Perplexity vexed by Cloudflare's claims its bots are bad
Briefly

Cloudflare has alleged that Perplexity has obscured its web crawler's identity to avoid being blocked. Perplexity claims Cloudflare's systems cannot distinguish between legitimate AI assistants and malicious bots. The controversy highlights the challenges posed by automated crawlers that summarize content without generating ad revenue for publishers. Cloudflare argues publishers need to control access mechanisms to their content. The rise of AI crawlers raises concerns over declining search traffic to websites and jeopardizes the traditional online business model.
"This controversy reveals that Cloudflare's systems are fundamentally inadequate for distinguishing between legitimate AI assistants and actual threats," Perplexity said in a social media post published on Monday afternoon. "If you can't tell a helpful digital assistant from a malicious scraper, then you probably shouldn't be making decisions about what constitutes legitimate web traffic."

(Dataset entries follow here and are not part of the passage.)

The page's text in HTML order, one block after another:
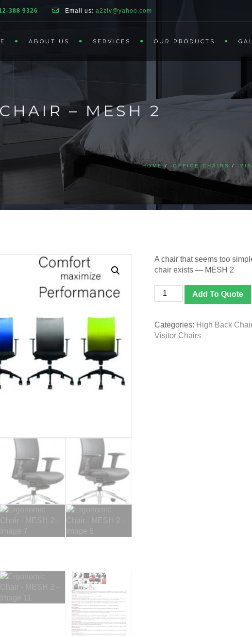
388 9326 Email us: a2ziv@yahoo.com
ABOUT US SERVICES OUR PRODUCTS
– MESH 2
HOME OFFICE CHAIRS
A chair that seems too
chair exists — MESH 2
Ergonomic
Chair
MESH
2
Add To Quote
Categories: High Back
Visitor Chairs
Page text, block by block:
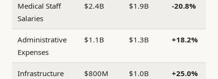
Medical Staff
Salaries
$2.4B $1.9B -20.8%
Administrative
Expenses
$1.1B $1.3B +18.2%
Infrastructure
$800M $1.0B +25.0%
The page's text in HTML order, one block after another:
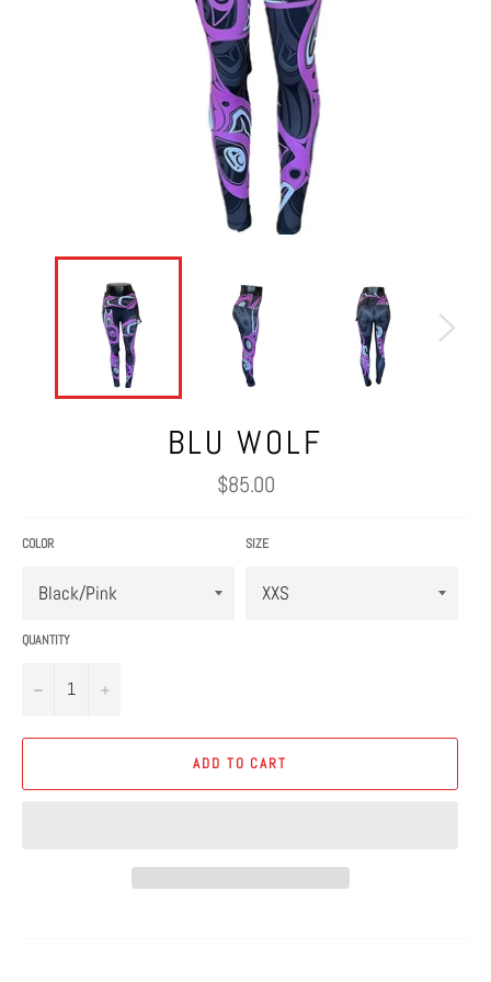
BLU WOLF
Regular
price
$85.00
COLOR SIZE
QUANTITY
− +
ADD TO CART
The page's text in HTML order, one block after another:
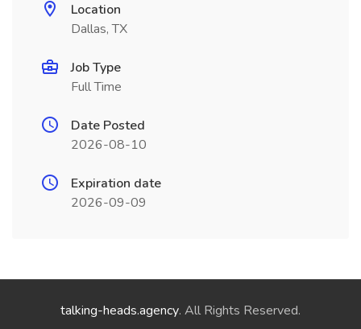
Location
Dallas, TX
Job Type
Full Time
Date Posted
2026-08-10
Expiration date
2026-09-09
talking-heads.agency. All Rights Reserved.
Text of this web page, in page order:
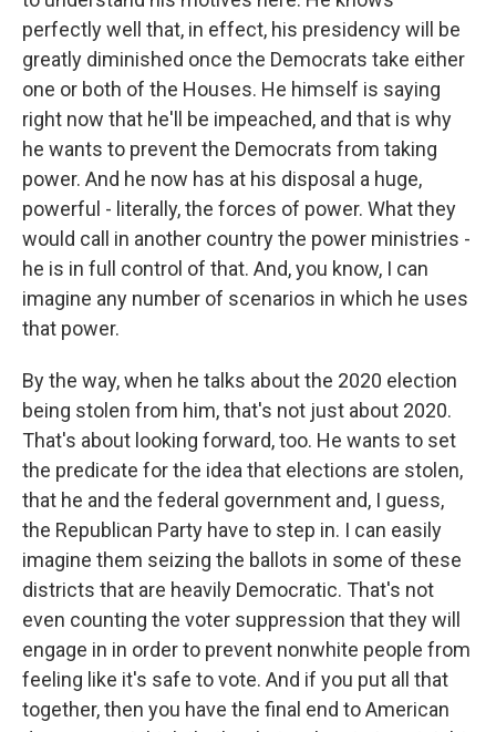
perfectly well that, in effect, his presidency will be
greatly diminished once the Democrats take either
one or both of the Houses. He himself is saying
right now that he'll be impeached, and that is why
he wants to prevent the Democrats from taking
power. And he now has at his disposal a huge,
powerful - literally, the forces of power. What they
would call in another country the power ministries -
he is in full control of that. And, you know, I can
imagine any number of scenarios in which he uses
that power.
By the way, when he talks about the 2020 election
being stolen from him, that's not just about 2020.
That's about looking forward, too. He wants to set
the predicate for the idea that elections are stolen,
that he and the federal government and, I guess,
the Republican Party have to step in. I can easily
imagine them seizing the ballots in some of these
districts that are heavily Democratic. That's not
even counting the voter suppression that they will
engage in in order to prevent nonwhite people from
feeling like it's safe to vote. And if you put all that
together, then you have the final end to American
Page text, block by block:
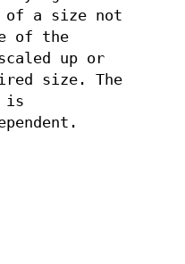
of a size not
of the
up or
size. The
is
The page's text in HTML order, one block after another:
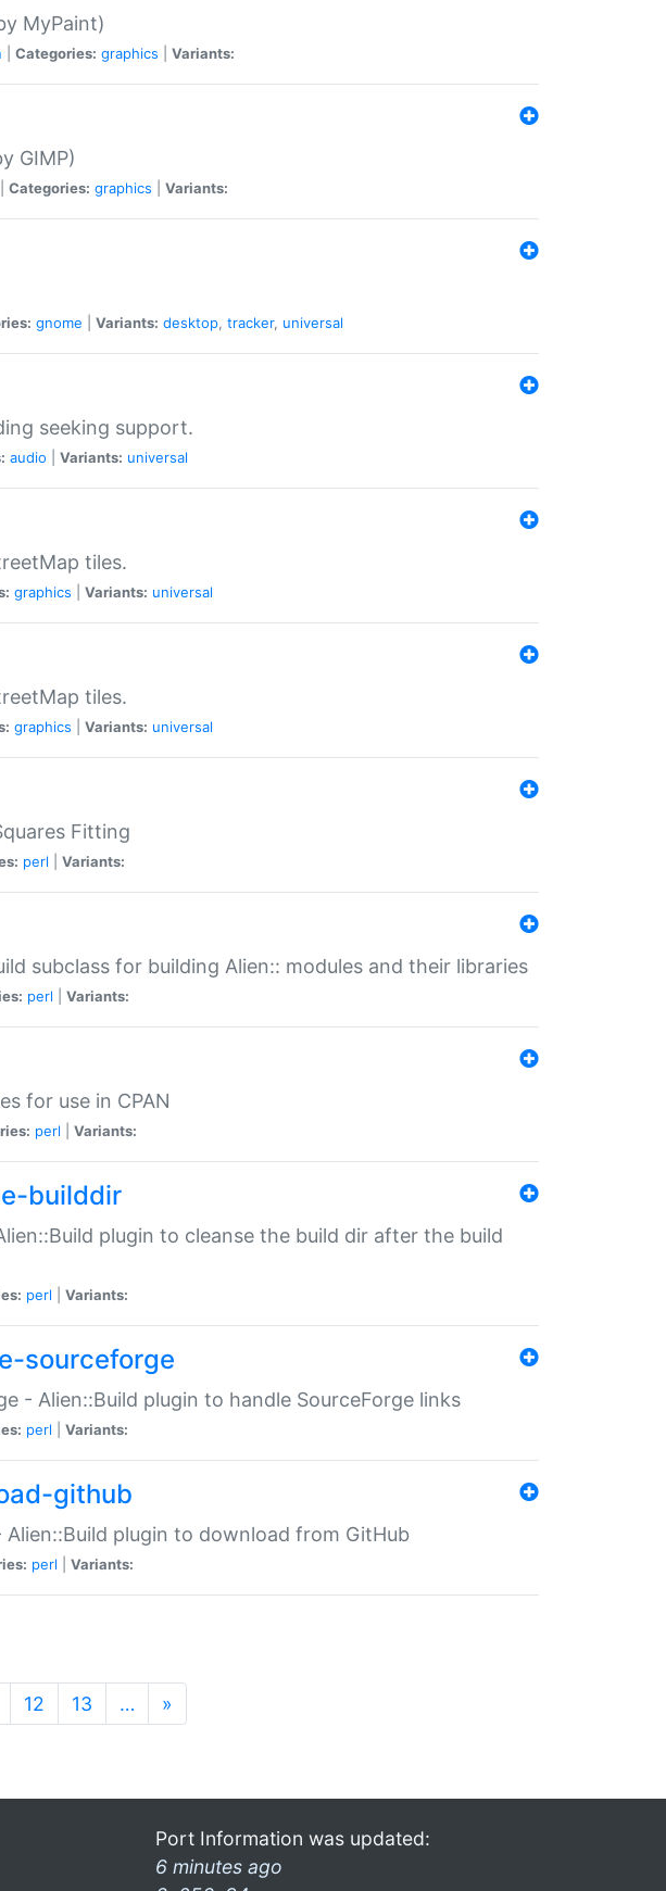
MyPaint)
Categories: graphics Variants:
GIMP)
Categories: graphics Variants:
gnome Variants: desktop, tracker, universal
seeking support.
audio Variants: universal
tiles.
graphics Variants: universal
tiles.
graphics Variants: universal
Fitting
perl Variants:
subclass for building Alien:: modules and their libraries
perl Variants:
for use in CPAN
perl Variants:
builddir
plugin to cleanse the build dir after the build
perl Variants:
sourceforge
- Alien::Build plugin to handle SourceForge links
perl Variants:
github
plugin to download from GitHub
perl Variants:
12 13 … »
Port Information was updated:
6 minutes ago
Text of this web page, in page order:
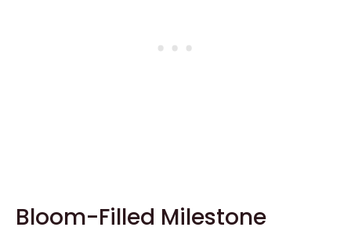
Bloom-Filled Milestone
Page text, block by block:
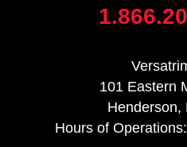
101 Eastern
Henderson,
Hours of
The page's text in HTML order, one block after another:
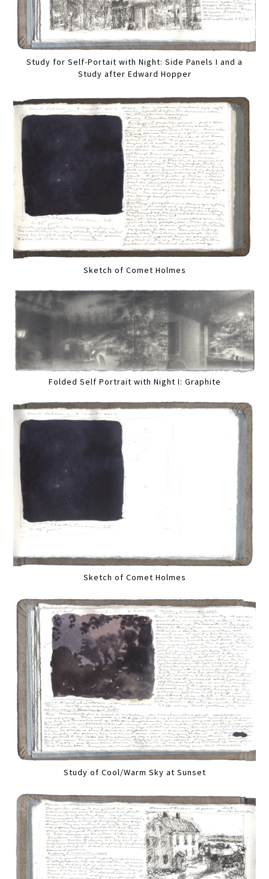
Study for Self-Portait with Night: Side Panels I and a
Study after Edward Hopper
Sketch of Comet Holmes
Folded Self Portrait with Night I: Graphite
Sketch of Comet Holmes
Study of Cool/Warm Sky at Sunset
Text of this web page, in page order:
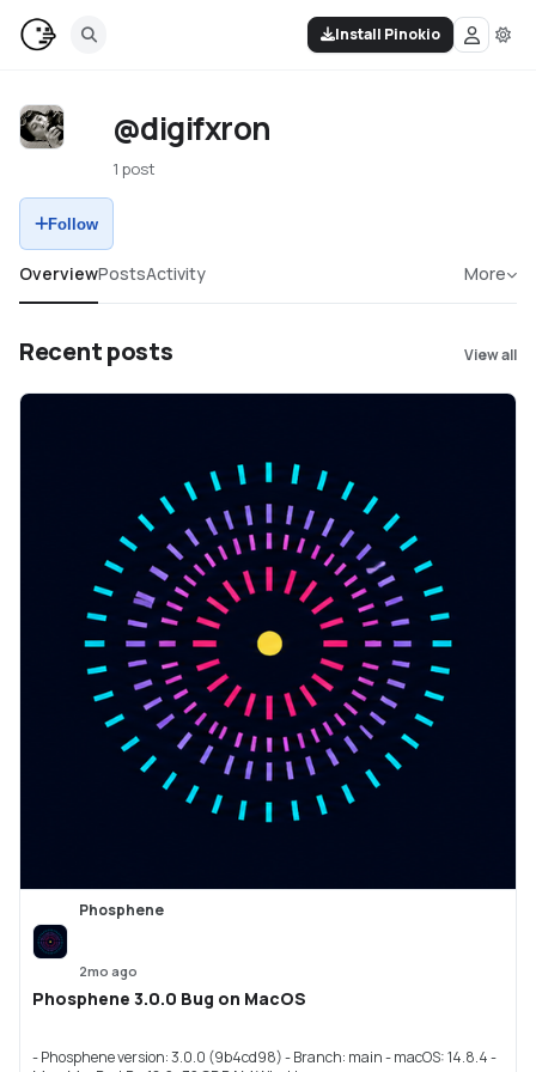
Install Pinokio
@digifxron
1 post
Follow
OverviewPostsActivity More
Recent posts View all
Phosphene
2mo ago
Phosphene 3.0.0 Bug on MacOS
- Phosphene version: 3.0.0 (9b4cd98) - Branch: main - macOS: 14.8.4 -
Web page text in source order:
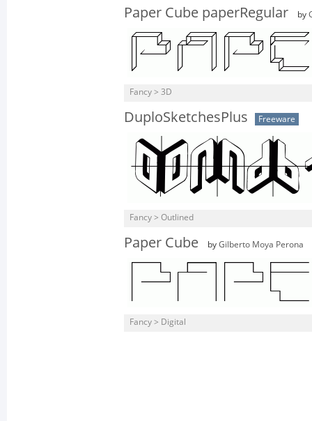
Paper Cube paperRegular by
Fancy > 3D
DuploSketchesPlus Freeware
Fancy > Outlined
Paper Cube by Gilberto Moya Perona
Fancy > Digital
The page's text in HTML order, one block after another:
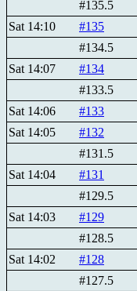
#135.5
Sat 14:10
#135
#134.5
Sat 14:07
#134
#133.5
Sat 14:06
#133
Sat 14:05
#132
#131.5
Sat 14:04
#131
#129.5
Sat 14:03
#129
#128.5
Sat 14:02
#128
#127.5
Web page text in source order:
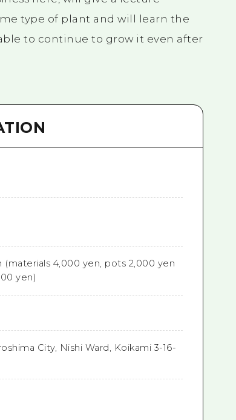
type of plant and will learn the
to continue to grow it even after
(materials 4,000 yen, pots 2,000 yen
yen)
City, Nishi Ward, Koikami 3-16-
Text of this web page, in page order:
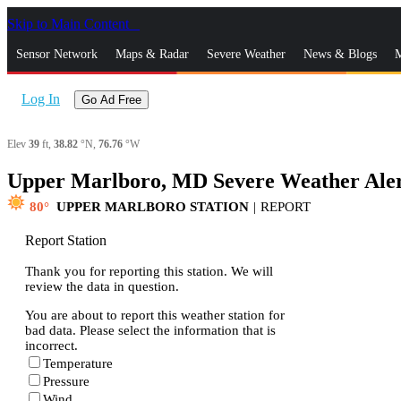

Cloudflare Chief Executive Matthew Prince stated, "Some supposedly 'reputable' AI companies act more like North Korean hackers," referring to the practices employed by certain AI service providers.
The issue is that automated page visits, whether from Perplexity or another AI service, don't generate ad impressions and revenue for publishers (assuming ad fraud systems function properly).
The rise of AI crawlers that answer search queries by summarizing content culled from websites without compensation has led to a decline in search engine traffic referrals to websites and has thrown the web's dominant business model into question.